The Gerald E. McGinnis Professorship of Sleep Medicine was established with a grant from the Respironics Sleep and Respiratory Research Foundation, a private foundation established by Respironics Inc. The professorship was named in honor of Respironics’ founder who has been committed to advancing sleep disorder research and treatments for nearly 30 years.

John L. Miclot, president and CEO of Respironics, said, “Harvard Medical School is taking the first step towards fulfilling a long-held objective to create a permanent place at the highest levels of academic medicine for physicians, educators, and researchers to concentrate on sleep.”

Associate Professor David P. White will fill the Gerald E. McGinnis Professorship of Sleep Medicine. White will also serve in the Division of Sleep Medicine at Harvard Medical School and as director of the Clinical Sleep Disorders Program at Brigham and Women’s Hospital.
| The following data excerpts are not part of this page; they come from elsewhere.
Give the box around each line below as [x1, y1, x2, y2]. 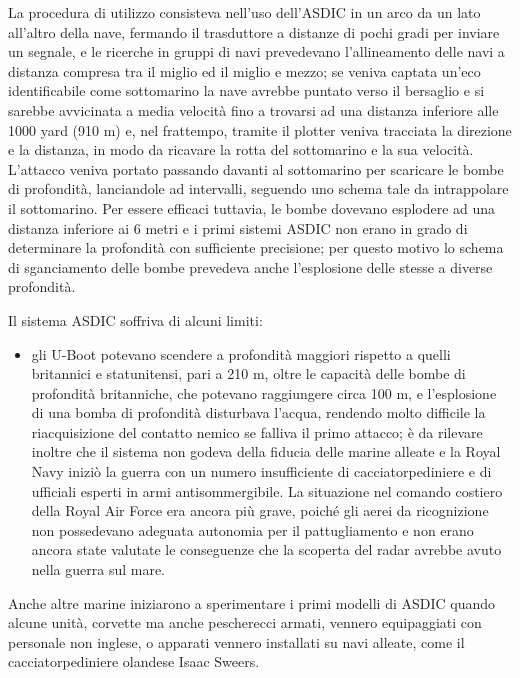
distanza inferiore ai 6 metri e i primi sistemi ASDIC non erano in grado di [8, 217, 468, 238]
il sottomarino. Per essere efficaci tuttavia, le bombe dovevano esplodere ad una [8, 197, 496, 218]
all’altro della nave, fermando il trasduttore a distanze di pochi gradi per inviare [8, 21, 500, 42]
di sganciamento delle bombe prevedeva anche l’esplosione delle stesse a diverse [8, 256, 493, 277]
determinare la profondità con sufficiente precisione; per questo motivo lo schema [8, 237, 504, 258]
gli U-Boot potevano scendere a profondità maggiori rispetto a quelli [31, 343, 451, 364]
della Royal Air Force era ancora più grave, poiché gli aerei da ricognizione [31, 500, 489, 521]
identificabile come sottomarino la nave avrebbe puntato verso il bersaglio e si [8, 80, 485, 101]

“Harvard is making a strong statement regarding its commitment to the evolution and development of this young field that hopefully will serve as an example for other medical schools, thereby advancing the entire field,” said White.

The Peter C. Farrell Professorship of Sleep Medicine is established with a gift from Peter C. Farrell, chairman and CEO of ResMed. The first incumbent of this chair has not yet been appointed but an international recruitment is under way to bring a top researcher to HMS. Farrell is a passionate advocate of the discipline.

“From my viewpoint, it is time for the medical profession to wake up to sleep,” Farrell said. “And it seems that the reason that medicine has been slow to take seriously sleep problems, and sleep-disordered breathing in particular, is that traditional medicine has stopped when the lights go out. This is now about to change; the connection between untreated sleep-disordered breathing and hypertension, stroke, diabetes and heart failure, as well as traffic accidents, is now so abundantly clear that it can no longer be ignored,” he added.